Do we regard America as a fundamentally decent country, that has inexplicably (to us) elected someone with a major personality disorder to high office, or do we say right, here is the USA revealed for what it really is; a nasty, racist, selfish joke?
Assuming the US will reset to some sort of benign normaility in 2020 seems a touch optimistic.
AndyRobot
January 12, 2017 @ 7:18 pm
Cold War-era Russophobia or not, it’s still important to point out that a cadre of intelligence agencies believe that Putin tried to influence the election, and that Trump has some kind of unhealthy relationship with Russia. Certainly, Trump’s cabinet choices (Tillerson, etc.) would suggest that, although whether or not the specifics of the incident (the, er, watersports) are true is up for speculation. Point is, whatever else may be true about Trump essentially being the Frankenstein monster neo-liberalism/late capitalism created, the Russia thing ain’t just a conspiracy theory.
That being said… yeah, you’re right that placing blind trust in the CIA isn’t a good idea.
Deez
January 13, 2017 @ 8:43 pm
I’m honestly curious– with the Saudi prince publicly stating that he had funded 20% of Clinton’s Presidential campaign, and with all of the foreign donations to the Clinton Foundation– why foreign influences on the election are only now being fretted over. Trump MAY have been influenced by Russia. She was DEFINITELY influenced by Saudi Arabia. And frankly the Saudis make the Ruskies look like progressives.
Elizabeth Sandifer
January 13, 2017 @ 8:56 pm
Given that that was fake news, I’m forced to conclude that you’re a tiresome troll who should fuck off to a site that gives a shit.
Martin Porter
January 13, 2017 @ 9:39 pm
The idea that the Soviet Union and the USA would somehow unite and dominate the world was a sci-fi standard during the Cold War. Philip K Dick did a series of novels based on the idea, at about the time he was finally losing his grip on reality completely.

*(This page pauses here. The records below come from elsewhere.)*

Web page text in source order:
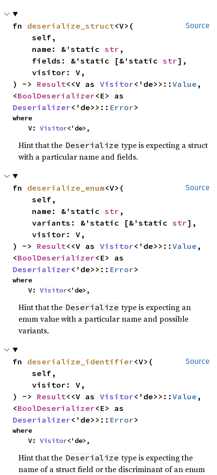
Source
fn deserialize_struct<V>(
    self,
    name: &'static
str ,
    fields: &'static [&'static
str],
    visitor: V,
) -> Result<<V as Visitor<'de>>::Value ,
<BoolDeserializer
Deserializer<'de>>:: Error>
where
    V:
Visitor<'de>,
Hint that the Deserialize type is expecting a struct
with a particular name and fields.
Source
fn deserialize_enum<V>(
    self,
    name: &'static
str ,
    variants: &'static [&'static
str],
    visitor: V,
) -> Result<<V as Visitor<'de>>::Value ,
<BoolDeserializer
Deserializer<'de>>:: Error>
where
    V:
Visitor<'de>,
Hint that the Deserialize type is expecting an
enum value with a particular name and possible
variants.
Source
fn deserialize_identifier<V>(
    self,
    visitor: V,
) -> Result<<V as Visitor<'de>>::Value ,
<BoolDeserializer
Deserializer<'de>>:: Error>
where
    V:
Visitor<'de>,
Hint that the Deserialize type is expecting the
name of a struct field or the discriminant of an enum

Then the premise was that the US President was a secret communist, ‘cos that was what they were worried about then. Now it seems the opposite has happened. Russia is ruled by the same type of gangster capitalists that took over the Repubican Party years ago.
Anthony D Herrera
January 13, 2017 @ 1:27 am
I thought this was great and in it’s own way gave me some hope. I think it’s because it was covered in shit and piss and so obviously hopeless I just sort of trusted it more than I would trust something that just had a shower and a big smile on it’s face.

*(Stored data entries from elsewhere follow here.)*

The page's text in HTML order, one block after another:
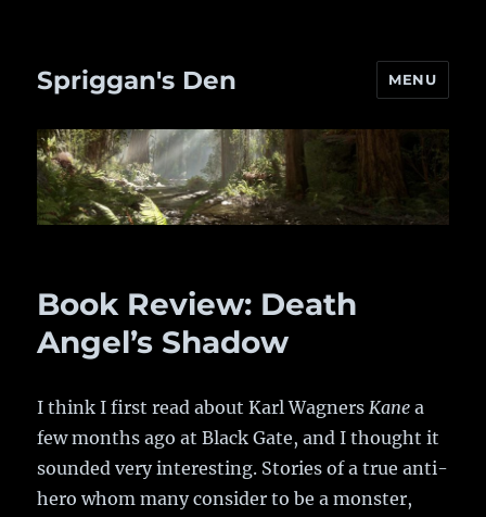
Spriggan's Den MENU
Book Review: Death
Angel’s Shadow
I think I first read about Karl WagnersKane a
few months ago at Black Gate, and I thought it
sounded very interesting. Stories of a true anti-
hero whom many consider to be a monster,
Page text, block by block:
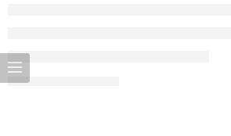
CONTINUE READING ➞

Anyway, as is my custom, I’m linking this blog post by film maker Alex Cox because it covers some of the same issues and it came out the same day.
https://alexcoxfilms.wordpress.com/2017/01/12/dodging-the-bullet/
Martin Porter
January 13, 2017 @ 9:49 pm
How bad can it get? Well,imagine the 1930s, but without the Second World War (from my blog):
“When Hitler came to power in 1933 his first target is organised labour. When Dachau opens the first people to be enslaved there are 5000 communists and social democrats. Between 1933 and 1946 3.5 million Germans are interned for political reasons and 77,000 judicially executed.

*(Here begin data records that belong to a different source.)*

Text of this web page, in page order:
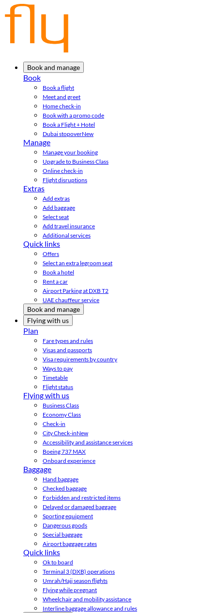
Book and manage
Book
Book a flight
Meet and greet
Home check-in
Book with a promo code
Book a Flight + Hotel
Dubai stopoverNew
Manage
Manage your booking
Upgrade to Business Class
Online check-in
Flight disruptions
Extras
Add extras
Add baggage
Select seat
Add travel insurance
Additional services
Quick links
Offers
Select an extra legroom seat
Book a hotel
Rent a car
Airport Parking at DXB T2
UAE chauffeur service
Book and manage
Flying with us
Plan
Fare types and rules
Visas and passports
Visa requirements by country
Ways to pay
Timetable
Flight status
Flying with us
Business Class
Economy Class
Check-in
City Check-inNew
Accessibility and assistance services
Boeing 737 MAX
Onboard experience
Baggage
Hand baggage
Checked baggage
Forbidden and restricted items
Delayed or damaged baggage
Sporting equipment
Dangerous goods
Special baggage
Airport baggage rates
Quick links
Ok to board
Terminal 3 (DXB) operations
Umrah/Hajj season flights
Flying while pregnant
Wheelchair and mobility assistance
Interline baggage allowance and rules

The Left lost a civil war in Austria in 1934, resulting in the Social Democratic Party being outlawed, whilst between 1936 and 1939 Franco kills 350,000 anarchists, communists and republicans during the Spanish Civil War, and more in the repression that follows.
In Greece the dictator Metaxas bans all political parties (including his own, which was a somewhat unique move), arrests the communists and embarked on a war on Greek culture which sees even Plato put on a list of banned authors.There are other crackdowns in Poland, Hungary and the Baltic states.
In Russia the gulags have even more inmates than the German concentration camps, and a similarly terrifying death rate. For good measure the NKVD sends a team over to Mexico to put an ice axe through Trotsky’s head.
What Orwell called “the flower of the European working class” is dying. Had Hitler stuck to exterminating his own people, and not had a go at the Poles as well, it may well have died completely.”